How to Invest Without Compromising Your Values: Socially Responsible Investing (SRI) and Environmental, Social, and Governance (ESG)

Everyone has his or her own values and vision of how the world could be a better place. For some, the most important concern may be the environment. For others, it may be social justice issues. Whatever our biggest concern is, our values can affect how we view corporations and the impact they have on society. This can also influence our investing decisions.

Socially Responsible Investing (SRI) — sometimes referred to “sustainable investing” — is an investment strategy that considers the social and environmental impact of a company, not just the financial return. Financial gain is still important but so is social good.

Socially responsible investors may choose to avoid specific companies or industries based on their products, business practices, or their impact on the environment. For example, one may avoid companies that manufacture firearms, alcohol, and tobacco, fossil fuels, or any product they think harms society. They may also avoid companies that add pollutants to the environment. On the flip side, socially responsible investors may choose to invest in specific companies because they value their products, their business practices, or how they care for the environment.

How can you identify socially responsible companies?

To find socially responsible investments, companies can be analyzed and rated on their environmental, social, and governance (ESG) performance. This is in addition to analyzing the financials of the company.

The environmental standard in ESG examines a company’s climate change policies, carbon footprint, goals to reduce greenhouse gas emissions, recycling policies, products, use of renewable energy, and other factors that impact the environment.

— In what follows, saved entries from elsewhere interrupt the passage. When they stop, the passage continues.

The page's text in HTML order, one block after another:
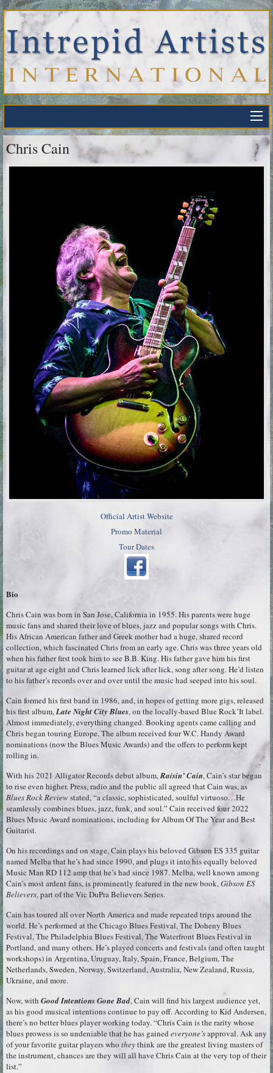
Chris Cain
Official Artist Website
Promo Material
Tour Dates
Bio
Chris Cain was born in San Jose, California in 1955. His parents were huge
music fans and shared their love of blues, jazz and popular songs with Chris.
His African American father and Greek mother had a huge, shared record
collection, which fascinated Chris from an early age. Chris was three years old
when his father first took him to see B.B. King. His father gave him his first
guitar at age eight and Chris learned lick after lick, song after song. He’d listen
to his father’s records over and over until the music had seeped into his soul.
Cain formed his first band in 1986, and, in hopes of getting more gigs, released
his first album,Late Night City Blues, on the locally-based Blue Rock’It label.
Almost immediately, everything changed. Booking agents came calling and
Chris began touring Europe. The album received four W.C. Handy Award
nominations (now the Blues Music Awards) and the offers to perform kept
rolling in.
With his 2021 Alligator Records debut album,Raisin’ Cain, Cain’s star began
to rise even higher. Press, radio and the public all agreed that Cain was, as
Blues Rock Reviewstated, “a classic, sophisticated, soulful virtuoso…He
seamlessly combines blues, jazz, funk, and soul.” Cain received four 2022
Blues Music Award nominations, including for Album Of The Year and Best
Guitarist.
On his recordings and on stage, Cain plays his beloved Gibson ES 335 guitar
named Melba that he’s had since 1990, and plugs it into his equally beloved
Music Man RD 112 amp that he’s had since 1987. Melba, well known among
Cain’s most ardent fans, is prominently featured in the new book,Gibson ES
Believers, part of the Vic DuPra Believers Series.
Cain has toured all over North America and made repeated trips around the
world. He’s performed at the Chicago Blues Festival, The Doheny Blues
Festival, The Philadelphia Blues Festival, The Waterfront Blues Festival in
Portland, and many others. He’s played concerts and festivals (and often taught
workshops) in Argentina, Uruguay, Italy, Spain, France, Belgium, The
Netherlands, Sweden, Norway, Switzerland, Australia, New Zealand, Russia,
Ukraine, and more.
Now, with Good Intentions Gone Bad, Cain will find his largest audience yet,
as his good musical intentions continue to pay off. According to Kid Andersen,
there’s no better blues player working today. “Chris Cain is the rarity whose
blues prowess is so undeniable that he has gainedeveryone’sapproval. Ask any
of your favorite guitar players who theythink are the greatest living masters of
the instrument, chances are they will all have Chris Cain at the very top of their
list.”
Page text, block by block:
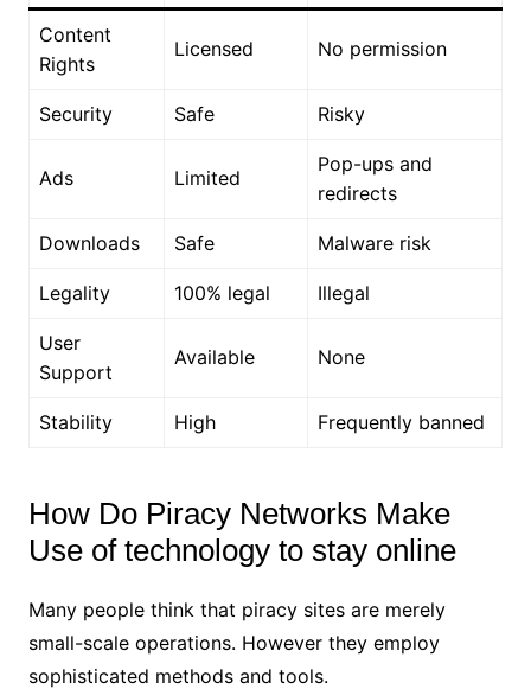
Content
Rights
Licensed No permission
Security Safe Risky
Ads Limited
Pop-ups and
redirects
Downloads Safe Malware risk
Legality 100% legal Illegal
User
Support
Available None
Stability High Frequently banned
How Do Piracy Networks Make
Use of technology to stay online
Many people think that piracy sites are merely
small-scale operations. However they employ
sophisticated methods and tools.
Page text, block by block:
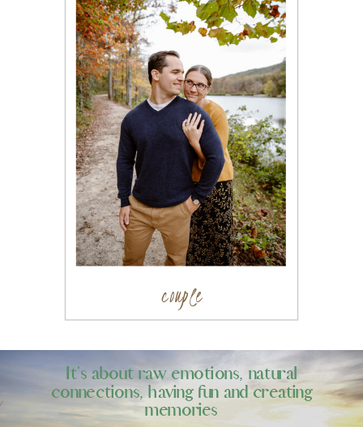
couple
It's about raw emotions, natural
connections, having fun and creating
memories

The social standard examines employee treatment, pay, benefits, diversity in hiring, health and safety policies, how a company treats its business partners and suppliers, their public position on social justice issues, donations to the community, and other social issues.

The governance standard examines executive compensation, conflicts of interest, composition of the board of directors, shareholder voting rights, transparency in accounting methods, history of lawsuits, relationship with regulators, lobbying, and other corporate governance issues.

There is no official standard or central authority for ESG ratings, but there are several providers of ESG research, reports, data, and ratings. They all have their own methodology and standards to evaluate ESG criteria. Some of the most popular providers include Dow Jones Sustainability Index (DJSI), Thomson Reuters ESG Research Data, MSCI ESG Research, Bloomberg ESG Data Service, and Corporate Knights Global 100. Money managers, institutional investors, and the like use providers like these to assist in their investment decisions.

How do you select your own socially responsible investments?

You can always make your own stock selection. But picking stocks is hard. It’s not easy to find companies that have solid financials, strong management, marketable products, and all the factors that contribute to a profitable return. When you consider ESG criteria as well, it makes your analysis that much more difficult. But don’t worry. You can leave the investment management to the experts.

For example, you can invest in mutual funds or exchange-traded funds (ETFs) that focus on socially responsible principles. They are offered by the biggest and best known mutual-fund companies. The money managers at these funds consider a company’s ESG rating and performance when making their investment selections. These funds’ objectives may not differ much from any other fund investing in the same asset class — except that they exclude companies that do not meet certain social and environmental criteria. Some SRI or ESG-conscious funds may focus on a specific industry such as renewable energy.

You can also invest using a managed account. Like a mutual fund, a managed account has an investment manager that makes all the investment decisions based on the account’s investment objectives. Also like mutual funds, the portfolio objectives can include socially responsible investing principles and ESG criteria.

Don’t ignore basic investment principles in favor of being socially responsible!

Socially responsible investing does not mean that you disregard important investing principles. Investing involves risks and socially responsible investing is no different. You still face the volatility of the financial markets and the possibility of losing your money.

When investing, you need to determine your financial goals, time horizon, and risk tolerance. Make sure you have the right asset allocation. Short-term financial goals should not be put into stocks. It does not matter how socially responsible a company is, the stock market is volatile and no single company is immune to it. Investing in stocks is appropriate for your long-term financial goals only.

Make sure your investments are diversified. A company may manufacture a great product that has a positive impact on the environment or have high ESG ratings, but that does not guarantee the company will be successful. Companies fail all the time. That is why you shouldn’t put all your eggs in one basket. If you put all your faith and money in one or two companies, you will have a lot of risk exposure. You can decrease your risk by investing in a variety of companies and industries. One of the best ways is through mutual funds and ETFs. And as discussed above, there are many funds that adhere to socially responsible principles.